Corriere della Sera, 31 marzo 2022
Elogio di «Una pezza di Lundini»
È iniziata la terza stagione di Una pezza di Lundini, il programma condotto da Valerio Lundini ed Emanuela Fanelli, ideato da Giovanni Benincasa e allietato dalla band ufficiale i VazzaNikki (Rai2). Fatti tutti gli elogi immaginabili e possibili (comicità surreale, intelligenza a sfare, dinamiche dello spaesamento, sublimazione comica, ecc), detto e sottoscritto che Valerio Lundini è cintura nera di nonsense, affermato senza tema di smentite che Emanuela Fenelli sta ripercorrendo la strada di Franca Valeri, resta una domanda di fondo.
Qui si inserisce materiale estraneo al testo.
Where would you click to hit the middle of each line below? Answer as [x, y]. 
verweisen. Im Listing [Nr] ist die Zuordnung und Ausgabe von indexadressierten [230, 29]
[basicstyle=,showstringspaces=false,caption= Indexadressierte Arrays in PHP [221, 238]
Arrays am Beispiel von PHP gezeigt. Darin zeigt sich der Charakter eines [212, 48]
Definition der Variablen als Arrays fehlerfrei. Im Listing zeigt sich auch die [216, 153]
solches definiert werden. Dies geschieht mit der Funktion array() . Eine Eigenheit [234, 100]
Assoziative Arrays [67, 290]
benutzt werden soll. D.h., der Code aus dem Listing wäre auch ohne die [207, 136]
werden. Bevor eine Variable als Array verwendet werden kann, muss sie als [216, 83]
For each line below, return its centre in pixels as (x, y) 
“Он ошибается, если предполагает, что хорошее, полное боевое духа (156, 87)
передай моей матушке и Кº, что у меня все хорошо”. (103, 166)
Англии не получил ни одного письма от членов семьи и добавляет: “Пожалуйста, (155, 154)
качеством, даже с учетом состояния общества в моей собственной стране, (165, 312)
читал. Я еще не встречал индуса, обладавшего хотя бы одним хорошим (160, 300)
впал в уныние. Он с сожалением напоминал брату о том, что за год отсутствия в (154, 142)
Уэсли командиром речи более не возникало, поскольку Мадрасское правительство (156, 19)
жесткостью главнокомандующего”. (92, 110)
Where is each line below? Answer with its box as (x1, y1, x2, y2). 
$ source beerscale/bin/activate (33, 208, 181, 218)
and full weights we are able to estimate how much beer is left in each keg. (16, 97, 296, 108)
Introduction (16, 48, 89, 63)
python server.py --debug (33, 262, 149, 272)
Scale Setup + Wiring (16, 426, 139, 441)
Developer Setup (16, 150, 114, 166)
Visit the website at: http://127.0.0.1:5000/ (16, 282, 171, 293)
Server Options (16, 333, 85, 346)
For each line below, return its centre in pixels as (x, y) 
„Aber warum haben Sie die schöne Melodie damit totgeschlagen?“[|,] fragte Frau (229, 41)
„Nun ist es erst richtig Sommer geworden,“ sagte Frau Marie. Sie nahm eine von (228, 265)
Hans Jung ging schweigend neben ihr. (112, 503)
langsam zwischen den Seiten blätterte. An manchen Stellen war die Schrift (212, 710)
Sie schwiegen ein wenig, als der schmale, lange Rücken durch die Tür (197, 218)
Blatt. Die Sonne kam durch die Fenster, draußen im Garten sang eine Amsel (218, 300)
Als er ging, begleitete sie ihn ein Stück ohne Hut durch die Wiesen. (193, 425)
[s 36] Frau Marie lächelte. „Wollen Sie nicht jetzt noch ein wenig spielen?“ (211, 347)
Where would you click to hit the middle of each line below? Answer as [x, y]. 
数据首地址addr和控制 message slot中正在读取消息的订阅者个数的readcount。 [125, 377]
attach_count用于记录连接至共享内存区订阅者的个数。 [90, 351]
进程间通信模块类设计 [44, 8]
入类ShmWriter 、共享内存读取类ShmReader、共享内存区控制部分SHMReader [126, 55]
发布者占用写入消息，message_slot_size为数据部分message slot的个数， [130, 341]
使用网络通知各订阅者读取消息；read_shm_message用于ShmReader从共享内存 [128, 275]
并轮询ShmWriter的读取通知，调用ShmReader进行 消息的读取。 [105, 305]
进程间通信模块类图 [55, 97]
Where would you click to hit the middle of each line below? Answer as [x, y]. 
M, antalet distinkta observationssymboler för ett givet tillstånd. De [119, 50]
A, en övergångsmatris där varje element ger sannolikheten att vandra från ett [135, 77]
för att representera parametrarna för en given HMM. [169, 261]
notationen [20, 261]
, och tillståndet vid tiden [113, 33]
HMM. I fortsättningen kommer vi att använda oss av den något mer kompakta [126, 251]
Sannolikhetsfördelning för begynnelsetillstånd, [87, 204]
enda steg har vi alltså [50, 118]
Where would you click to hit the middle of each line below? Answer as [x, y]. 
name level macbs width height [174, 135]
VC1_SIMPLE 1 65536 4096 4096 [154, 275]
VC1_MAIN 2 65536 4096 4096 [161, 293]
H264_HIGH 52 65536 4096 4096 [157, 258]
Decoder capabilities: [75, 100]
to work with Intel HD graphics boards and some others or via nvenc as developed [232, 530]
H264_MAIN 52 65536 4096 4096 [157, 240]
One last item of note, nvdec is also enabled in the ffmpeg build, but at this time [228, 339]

Ma cos’è davvero Una pezza di Lundini? Non è necessario trovare la risposta esatta, anche perché probabilmente non esiste. Come direbbe Giorgio Manganelli, se solo si fosse interessato di televisione, le caratteristiche di un Buon Programma contemplano una scandalosa indipendenza di giudizio, un coraggio feroce delle proprie idee, l’irrisione delle idee collettive, rigore e assenza di illusioni. Pur tuttavia, l’impronta di Giovanni Benincasa è così forte che Una pezza di Lundini sembra un vecchio «Meccano», quel gioco di costruzioni in voga tanti anni fa, con dadi e bulloni per costruire modellini meccanici. Salvo che i modellini da smontare e rimontare li fornisce la tv stessa. Principalmente la tv. L’insistita gag con cui Lundini demolisce la partecipazione di Fanelli a un film di Virzì vale tutte le promozioni, le ospitate, le markette che vari programmi mainstream offrono ad attrici e attori.
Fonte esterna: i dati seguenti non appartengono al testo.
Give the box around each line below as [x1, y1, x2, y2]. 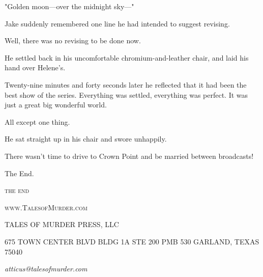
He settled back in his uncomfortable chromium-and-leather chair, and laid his [5, 52, 249, 63]
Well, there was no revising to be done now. [5, 35, 141, 46]
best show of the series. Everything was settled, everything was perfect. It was [5, 89, 248, 100]
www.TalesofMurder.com [5, 202, 87, 212]
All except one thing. [5, 116, 70, 127]
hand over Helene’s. [5, 62, 66, 73]
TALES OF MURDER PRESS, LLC [5, 219, 119, 230]
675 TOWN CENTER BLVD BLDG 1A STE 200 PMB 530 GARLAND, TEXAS [5, 236, 259, 246]
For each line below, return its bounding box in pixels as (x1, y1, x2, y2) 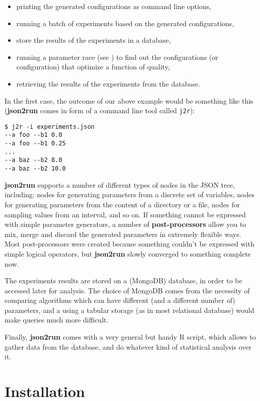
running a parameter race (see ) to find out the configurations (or (16, 51, 218, 62)
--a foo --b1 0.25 (5, 140, 66, 147)
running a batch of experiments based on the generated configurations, (16, 18, 234, 28)
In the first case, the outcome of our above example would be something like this (5, 95, 253, 106)
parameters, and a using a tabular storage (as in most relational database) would (5, 304, 254, 315)
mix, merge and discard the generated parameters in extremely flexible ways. (5, 228, 241, 239)
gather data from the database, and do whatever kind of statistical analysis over (5, 341, 251, 352)
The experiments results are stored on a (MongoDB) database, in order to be (5, 275, 242, 286)
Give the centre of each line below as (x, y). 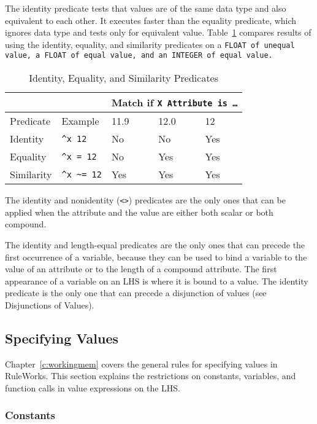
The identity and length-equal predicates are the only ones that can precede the (155, 244)
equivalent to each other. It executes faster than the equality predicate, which (151, 20)
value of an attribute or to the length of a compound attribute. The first (141, 269)
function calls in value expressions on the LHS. (93, 387)
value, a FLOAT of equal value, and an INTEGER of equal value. (139, 56)
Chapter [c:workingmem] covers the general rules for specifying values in (141, 363)
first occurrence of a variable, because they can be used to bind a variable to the (156, 257)
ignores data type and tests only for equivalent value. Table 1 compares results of (158, 32)
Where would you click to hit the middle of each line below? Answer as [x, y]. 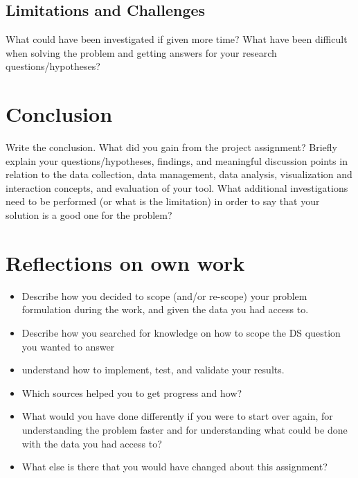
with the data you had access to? [92, 443]
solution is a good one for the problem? [89, 215]
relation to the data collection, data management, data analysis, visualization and [179, 174]
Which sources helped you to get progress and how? [132, 392]
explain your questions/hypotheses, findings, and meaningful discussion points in [177, 160]
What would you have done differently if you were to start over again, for [177, 416]
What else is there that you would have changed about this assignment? [174, 467]
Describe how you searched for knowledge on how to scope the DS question [181, 332]
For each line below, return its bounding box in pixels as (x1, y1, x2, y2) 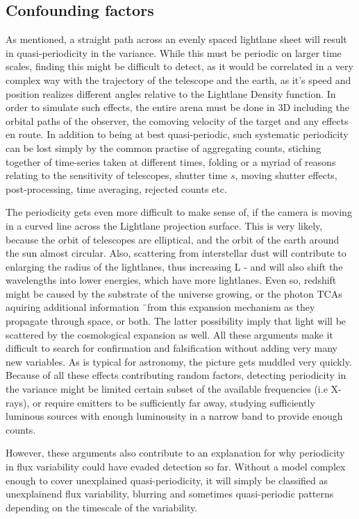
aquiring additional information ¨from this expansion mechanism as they (6, 300, 315, 314)
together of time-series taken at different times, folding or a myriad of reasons (6, 154, 336, 169)
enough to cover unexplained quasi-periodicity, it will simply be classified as (6, 473, 328, 487)
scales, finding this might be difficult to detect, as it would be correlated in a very (6, 59, 353, 74)
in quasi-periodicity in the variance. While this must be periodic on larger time (6, 45, 342, 60)
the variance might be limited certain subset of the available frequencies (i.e (6, 382, 328, 396)
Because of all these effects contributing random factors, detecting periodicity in (6, 368, 347, 382)
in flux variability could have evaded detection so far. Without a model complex (6, 459, 346, 474)
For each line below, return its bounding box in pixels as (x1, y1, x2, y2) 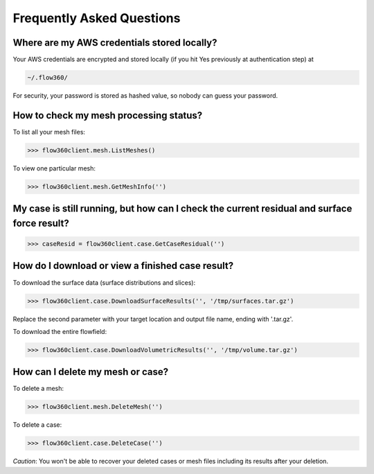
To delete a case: (12, 421, 62, 429)
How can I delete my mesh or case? (12, 366, 169, 378)
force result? (12, 217, 69, 229)
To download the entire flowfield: (12, 327, 107, 335)
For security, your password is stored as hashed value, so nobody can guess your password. (12, 91, 278, 100)
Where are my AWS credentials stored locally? (12, 37, 217, 49)
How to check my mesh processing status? (12, 109, 203, 121)
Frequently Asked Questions (12, 10, 181, 26)
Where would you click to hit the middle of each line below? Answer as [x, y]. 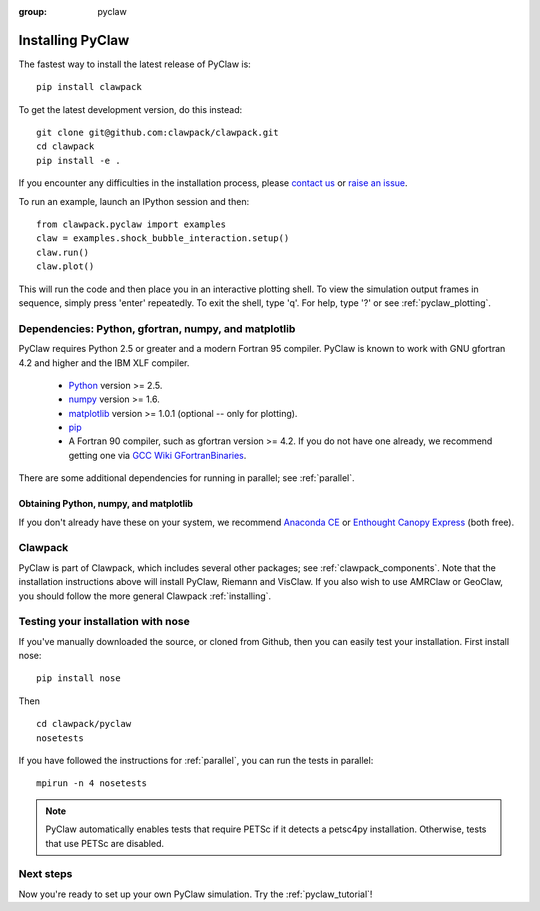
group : [33, 11]
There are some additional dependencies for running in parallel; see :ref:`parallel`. [186, 478]
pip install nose [78, 678]
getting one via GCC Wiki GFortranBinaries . [157, 455]
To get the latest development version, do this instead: [130, 109]
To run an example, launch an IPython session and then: [134, 201]
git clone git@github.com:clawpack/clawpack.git [157, 133]
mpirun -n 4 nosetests [92, 783]
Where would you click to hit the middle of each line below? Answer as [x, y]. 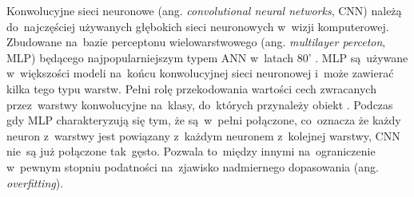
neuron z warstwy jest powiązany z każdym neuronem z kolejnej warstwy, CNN [203, 135]
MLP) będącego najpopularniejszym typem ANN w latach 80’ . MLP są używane [207, 57]
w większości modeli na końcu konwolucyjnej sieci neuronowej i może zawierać [200, 73]
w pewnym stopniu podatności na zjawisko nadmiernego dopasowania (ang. [193, 166]
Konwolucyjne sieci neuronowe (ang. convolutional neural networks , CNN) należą [204, 10]
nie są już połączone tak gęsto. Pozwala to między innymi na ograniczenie [191, 151]
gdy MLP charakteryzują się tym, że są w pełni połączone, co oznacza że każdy [204, 120]
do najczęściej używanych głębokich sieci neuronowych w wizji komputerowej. [198, 26]
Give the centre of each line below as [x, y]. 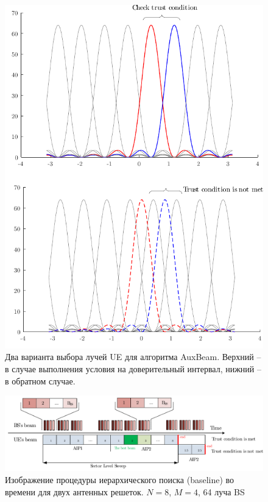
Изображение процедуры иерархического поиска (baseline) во [120, 479]
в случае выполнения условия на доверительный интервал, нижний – [133, 368]
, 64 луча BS [221, 491]
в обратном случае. [40, 380]
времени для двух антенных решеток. [74, 491]
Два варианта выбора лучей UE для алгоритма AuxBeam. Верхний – [133, 357]

Ogni intervento dei due serve a rivoltare il guanto che sorregge un programma, uno qualsiasi, per mostrarci non l’altra parte ma tutta la trascendenza che non c’è. Il filmato sui carsharati (l’auto in sharing per car-cerati) rappresenta il terrapiattismo culturale in cui ancora viviamo. Lundini è troppo intelligente per essere un intellettuale e troppo esilarante per essere un comico. Così Fanelli, così Alessandro Gori (lo Sgargabonzi), così Benincasa.